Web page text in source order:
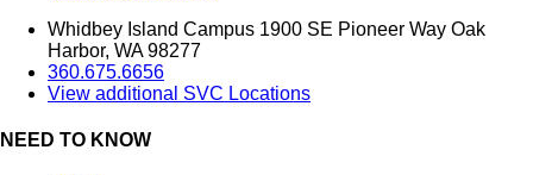
Whidbey Island Campus 1900 SE Pioneer Way Oak
Harbor, WA 98277
360.675.6656
View additional SVC Locations
NEED TO KNOW
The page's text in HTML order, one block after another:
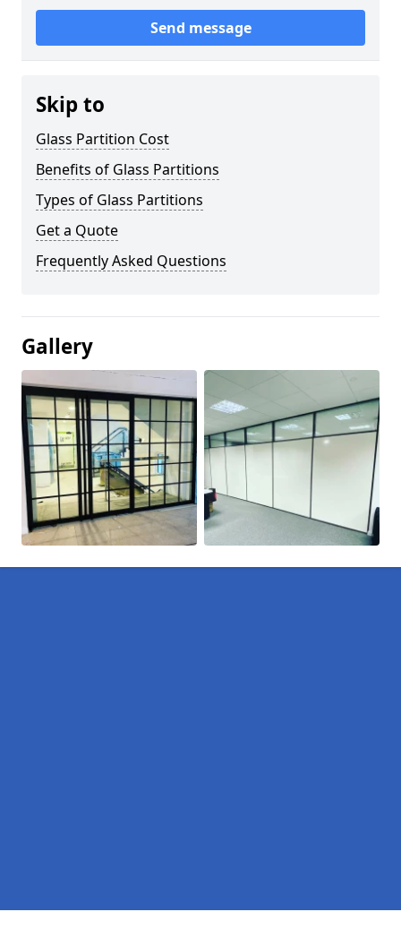
Send message
Skip to
Glass Partition Cost
Benefits of Glass Partitions
Types of Glass Partitions
Get a Quote
Frequently Asked Questions
Gallery
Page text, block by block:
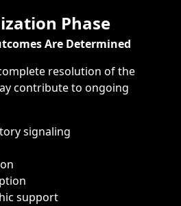
Phase
Are Determined
resolution of the
contribute to ongoing
signaling
support
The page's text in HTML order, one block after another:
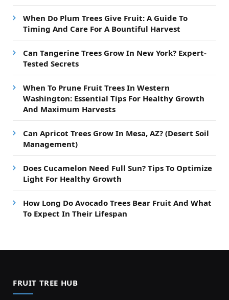
When Do Plum Trees Give Fruit: A Guide To
Timing And Care For A Bountiful Harvest
Can Tangerine Trees Grow In New York? Expert-
Tested Secrets
When To Prune Fruit Trees In Western
Washington: Essential Tips For Healthy Growth
And Maximum Harvests
Can Apricot Trees Grow In Mesa, AZ? (Desert Soil
Management)
Does Cucamelon Need Full Sun? Tips To Optimize
Light For Healthy Growth
How Long Do Avocado Trees Bear Fruit And What
To Expect In Their Lifespan
FRUIT TREE HUB
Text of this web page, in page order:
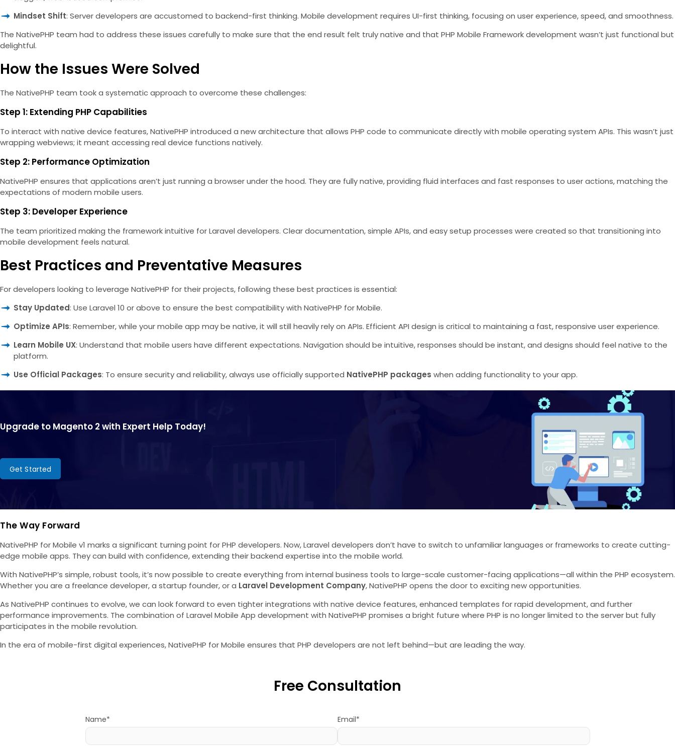
Mindset Shift: Server developers are accustomed to backend-first thinking. Mobile development requires UI-first thinking, focusing on user experience, speed, and smoothness.
The NativePHP team had to address these issues carefully to make sure that the end result felt truly native and that PHP Mobile Framework development wasn’t just functional but
delightful.
How the Issues Were Solved
The NativePHP team took a systematic approach to overcome these challenges:
Step 1: Extending PHP Capabilities
To interact with native device features, NativePHP introduced a new architecture that allows PHP code to communicate directly with mobile operating system APIs. This wasn’t just
wrapping webviews; it meant accessing real device functions natively.
Step 2: Performance Optimization
NativePHP ensures that applications aren’t just running a browser under the hood. They are fully native, providing fluid interfaces and fast responses to user actions, matching the
expectations of modern mobile users.
Step 3: Developer Experience
The team prioritized making the framework intuitive for Laravel developers. Clear documentation, simple APIs, and easy setup processes were created so that transitioning into
mobile development feels natural.
Best Practices and Preventative Measures
For developers looking to leverage NativePHP for their projects, following these best practices is essential:
Stay Updated: Use Laravel 10 or above to ensure the best compatibility with NativePHP for Mobile.
Optimize APIs: Remember, while your mobile app may be native, it will still heavily rely on APIs. Efficient API design is critical to maintaining a fast, responsive user experience.
Learn Mobile UX: Understand that mobile users have different expectations. Navigation should be intuitive, responses should be instant, and designs should feel native to the
platform.
Use Official Packages: To ensure security and reliability, always use officially supported NativePHP packages when adding functionality to your app.
Upgrade to Magento 2 with Expert Help Today!
Get Started
The Way Forward
NativePHP for Mobile v1 marks a significant turning point for PHP developers. Now, Laravel developers don’t have to switch to unfamiliar languages or frameworks to create cutting-
edge mobile apps. They can build with confidence, extending their backend expertise into the mobile world.
With NativePHP’s simple, robust tools, it’s now possible to create everything from internal business tools to large-scale customer-facing applications—all within the PHP ecosystem.
Whether you are a freelance developer, a startup founder, or a Laravel Development Company, NativePHP opens the door to exciting new opportunities.
As NativePHP continues to evolve, we can look forward to even tighter integrations with native device features, enhanced templates for rapid development, and further
performance improvements. The combination of Laravel Mobile App development with NativePHP promises a bright future where PHP is no longer limited to the server but fully
participates in the mobile revolution.
In the era of mobile-first digital experiences, NativePHP for Mobile ensures that PHP developers are not left behind—but are leading the way.
Free Consultation
Name* Email*
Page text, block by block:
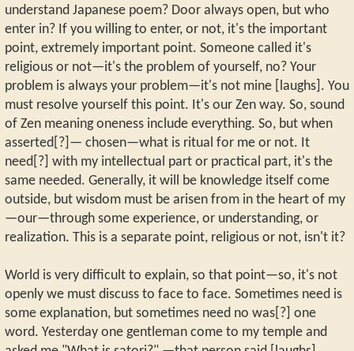
understand Japanese poem? Door always open, but who
enter in? If you willing to enter, or not, it's the important
point, extremely important point. Someone called it's
religious or not—it's the problem of yourself, no? Your
problem is always your problem—it's not mine [laughs]. You
must resolve yourself this point. It's our Zen way. So, sound
of Zen meaning oneness include everything. So, but when
asserted[?]— chosen—what is ritual for me or not. It
need[?] with my intellectual part or practical part, it's the
same needed. Generally, it will be knowledge itself come
outside, but wisdom must be arisen from in the heart of my
—our—through some experience, or understanding, or
realization. This is a separate point, religious or not, isn't it?
World is very difficult to explain, so that point—so, it's not
openly we must discuss to face to face. Sometimes need is
some explanation, but sometimes need no was[?] one
word. Yesterday one gentleman come to my temple and
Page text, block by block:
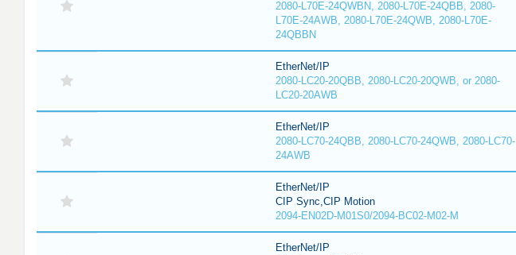
2080-L70E-24QWBN, 2080-L70E-24QBB, 2080-
L70E-24AWB, 2080-L70E-24QWB, 2080-L70E-
24QBBN
EtherNet/IP
2080-LC20-20QBB, 2080-LC20-20QWB, or 2080-
LC20-20AWB
EtherNet/IP
2080-LC70-24QBB, 2080-LC70-24QWB, 2080-LC70-
24AWB
EtherNet/IP
CIP Sync,CIP Motion
2094-EN02D-M01S0/2094-BC02-M02-M
EtherNet/IP
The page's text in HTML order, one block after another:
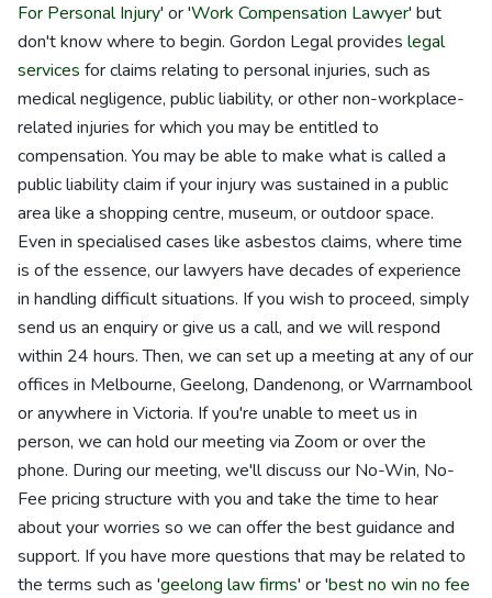
For Personal Injury' or 'Work Compensation Lawyer' but
don't know where to begin. Gordon Legal provides legal
services for claims relating to personal injuries, such as
medical negligence, public liability, or other non-workplace-
related injuries for which you may be entitled to
compensation. You may be able to make what is called a
public liability claim if your injury was sustained in a public
area like a shopping centre, museum, or outdoor space.
Even in specialised cases like asbestos claims, where time
is of the essence, our lawyers have decades of experience
in handling difficult situations. If you wish to proceed, simply
send us an enquiry or give us a call, and we will respond
within 24 hours. Then, we can set up a meeting at any of our
offices in Melbourne, Geelong, Dandenong, or Warrnambool
or anywhere in Victoria. If you're unable to meet us in
person, we can hold our meeting via Zoom or over the
phone. During our meeting, we'll discuss our No-Win, No-
Fee pricing structure with you and take the time to hear
about your worries so we can offer the best guidance and
support. If you have more questions that may be related to
the terms such as 'geelong law firms' or 'best no win no fee
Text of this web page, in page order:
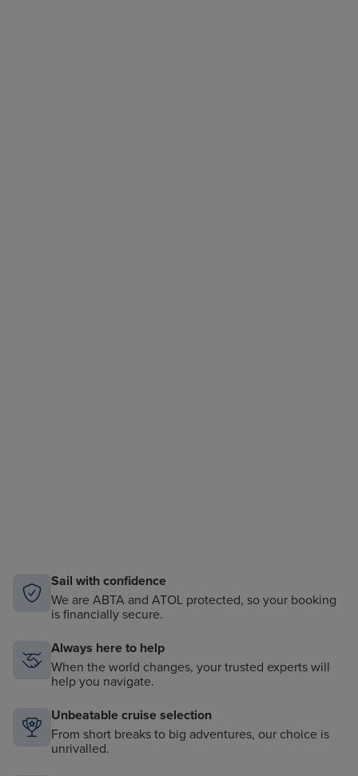
Sail with confidence
We are ABTA and ATOL protected, so your booking
is financially secure.
Always here to help
When the world changes, your trusted experts will
help you navigate.
Unbeatable cruise selection
From short breaks to big adventures, our choice is
unrivalled.
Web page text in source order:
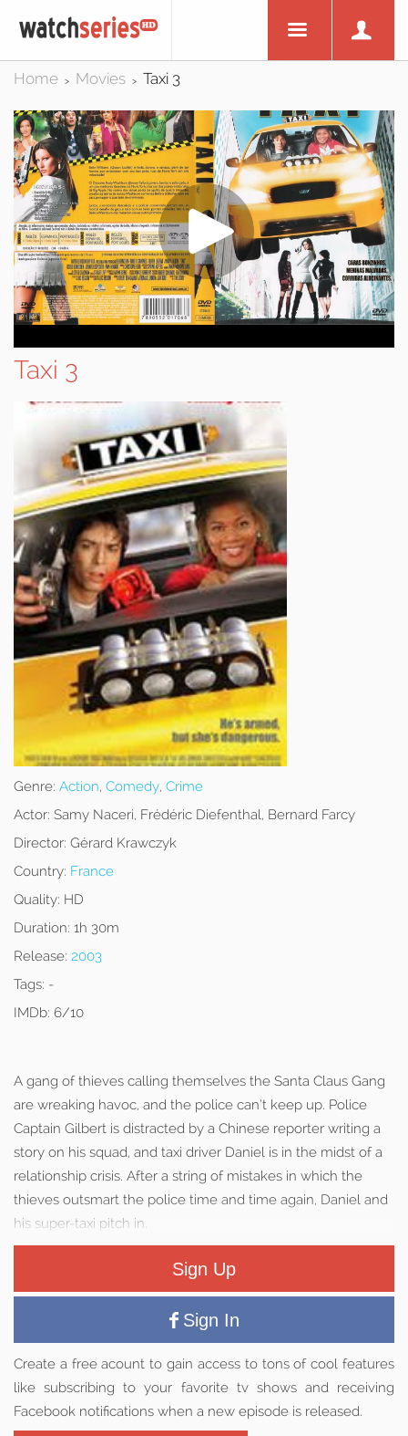
Home > Movies > Taxi 3
Taxi 3
Genre: Action, Comedy, Crime
Actor: Samy Naceri, Frédéric Diefenthal, Bernard Farcy
Director: Gérard Krawczyk
Country: France
Quality: HD
Duration: 1h 30m
Release: 2003
Tags: -
IMDb: 6/10
A gang of thieves calling themselves the Santa Claus Gang
are wreaking havoc, and the police can’t keep up. Police
Captain Gilbert is distracted by a Chinese reporter writing a
story on his squad, and taxi driver Daniel is in the midst of a
relationship crisis. After a string of mistakes in which the
thieves outsmart the police time and time again, Daniel and
his super-taxi pitch in.
Sign Up
Sign In
Create a free acount to gain access to tons of cool features
like subscribing to your favorite tv shows and receiving
Facebook notifications when a new episode is released.
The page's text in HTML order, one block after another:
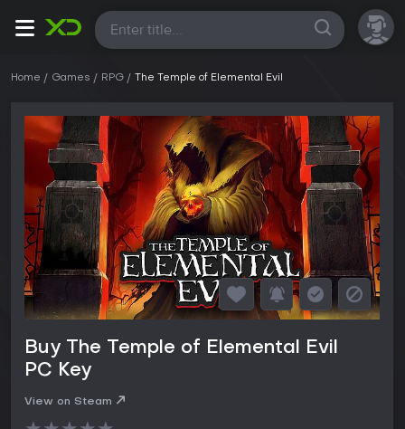
All
Home Games RPG The Temple of Elemental Evil
Buy The Temple of Elemental Evil
PC Key
View on Steam
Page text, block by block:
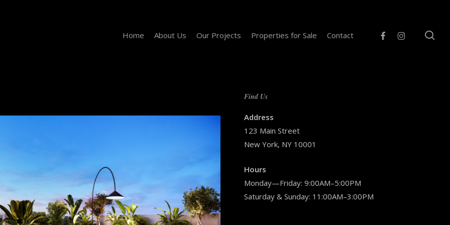
Home About Us Our Projects Properties for Sale Contact facebookinstagram
Find Us
Address
123 Main Street
New York, NY 10001
Hours
Monday—Friday: 9:00AM–5:00PM
Saturday & Sunday: 11:00AM–3:00PM

__________

- [PROMPT]:
Check each line above for the string "related" and copy every line that has it.

- [RESPONSE TO THIS TASK]:
related injuries for which you may be entitled to
support. If you have more questions that may be related to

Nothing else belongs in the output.